> **What is needed**
Repeat every record exactly, but omit the images.

> **Dataset**
☆ ☆ ☆ ☆ ☆ ☆ ☆

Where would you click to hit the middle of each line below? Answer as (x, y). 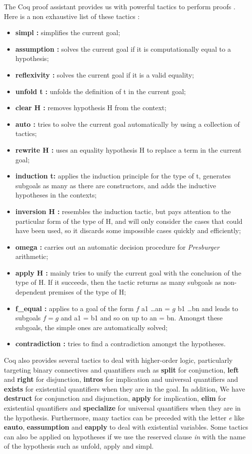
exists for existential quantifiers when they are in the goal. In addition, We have (125, 388)
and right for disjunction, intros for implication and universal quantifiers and (121, 379)
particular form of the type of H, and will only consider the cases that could (129, 221)
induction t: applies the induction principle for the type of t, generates (123, 176)
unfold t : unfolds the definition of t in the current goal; (101, 91)
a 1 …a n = (156, 308)
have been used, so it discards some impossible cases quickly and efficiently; (128, 230)
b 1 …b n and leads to (208, 308)
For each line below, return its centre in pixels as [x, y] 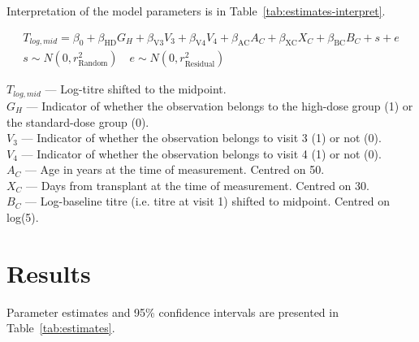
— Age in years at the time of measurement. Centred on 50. [175, 169]
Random [93, 63]
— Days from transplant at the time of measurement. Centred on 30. [198, 185]
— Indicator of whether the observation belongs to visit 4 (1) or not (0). [201, 153]
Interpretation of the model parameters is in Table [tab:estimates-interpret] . [196, 11]
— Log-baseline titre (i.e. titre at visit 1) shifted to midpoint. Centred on [208, 201]
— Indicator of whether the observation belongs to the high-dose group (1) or [220, 105]
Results [49, 273]
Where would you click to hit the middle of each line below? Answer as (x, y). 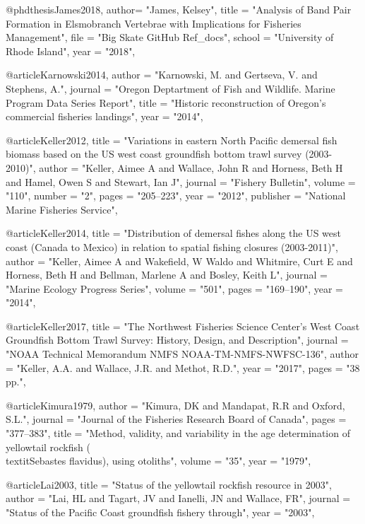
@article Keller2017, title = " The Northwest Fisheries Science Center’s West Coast (183, 326)
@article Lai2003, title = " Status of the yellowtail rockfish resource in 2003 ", (169, 484)
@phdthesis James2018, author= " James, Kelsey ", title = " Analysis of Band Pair (179, 9)
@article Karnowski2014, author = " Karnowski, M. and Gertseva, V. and (162, 75)
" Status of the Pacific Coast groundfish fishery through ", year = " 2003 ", (160, 512)
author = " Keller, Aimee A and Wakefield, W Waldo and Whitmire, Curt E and (179, 261)
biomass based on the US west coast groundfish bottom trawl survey (154, 154)
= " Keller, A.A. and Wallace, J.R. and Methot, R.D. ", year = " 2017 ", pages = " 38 (183, 367)
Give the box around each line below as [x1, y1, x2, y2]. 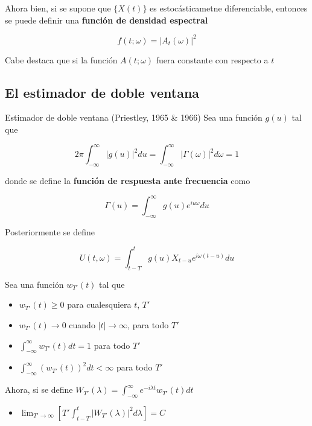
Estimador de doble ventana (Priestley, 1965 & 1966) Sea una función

☆ ☆ ☆ ☆ ☆ ☆ ☆

> **Output for this task**
Where would you click to hit the middle of each line below? Answer as (x, y). 
exists for existential quantifiers when they are in the goal. In addition, We have (125, 388)
and right for disjunction, intros for implication and universal quantifiers and (121, 379)
particular form of the type of H, and will only consider the cases that could (129, 221)
induction t: applies the induction principle for the type of t, generates (123, 176)
unfold t : unfolds the definition of t in the current goal; (101, 91)
a 1 …a n = (156, 308)
have been used, so it discards some impossible cases quickly and efficiently; (128, 230)
b 1 …b n and leads to (208, 308)
For each line below, return its centre in pixels as [x, y] 
— Age in years at the time of measurement. Centred on 50. [175, 169]
Random [93, 63]
— Days from transplant at the time of measurement. Centred on 30. [198, 185]
— Indicator of whether the observation belongs to visit 4 (1) or not (0). [201, 153]
Interpretation of the model parameters is in Table [tab:estimates-interpret] . [196, 11]
— Log-baseline titre (i.e. titre at visit 1) shifted to midpoint. Centred on [208, 201]
— Indicator of whether the observation belongs to the high-dose group (1) or [220, 105]
Results [49, 273]
Where would you click to hit the middle of each line below? Answer as (x, y). 
@article Keller2017, title = " The Northwest Fisheries Science Center’s West Coast (183, 326)
@article Lai2003, title = " Status of the yellowtail rockfish resource in 2003 ", (169, 484)
@phdthesis James2018, author= " James, Kelsey ", title = " Analysis of Band Pair (179, 9)
@article Karnowski2014, author = " Karnowski, M. and Gertseva, V. and (162, 75)
" Status of the Pacific Coast groundfish fishery through ", year = " 2003 ", (160, 512)
author = " Keller, Aimee A and Wakefield, W Waldo and Whitmire, Curt E and (179, 261)
biomass based on the US west coast groundfish bottom trawl survey (154, 154)
= " Keller, A.A. and Wallace, J.R. and Methot, R.D. ", year = " 2017 ", pages = " 38 (183, 367)
Give the box around each line below as [x1, y1, x2, y2]. 
Estimador de doble ventana (Priestley, 1965 & 1966) Sea una función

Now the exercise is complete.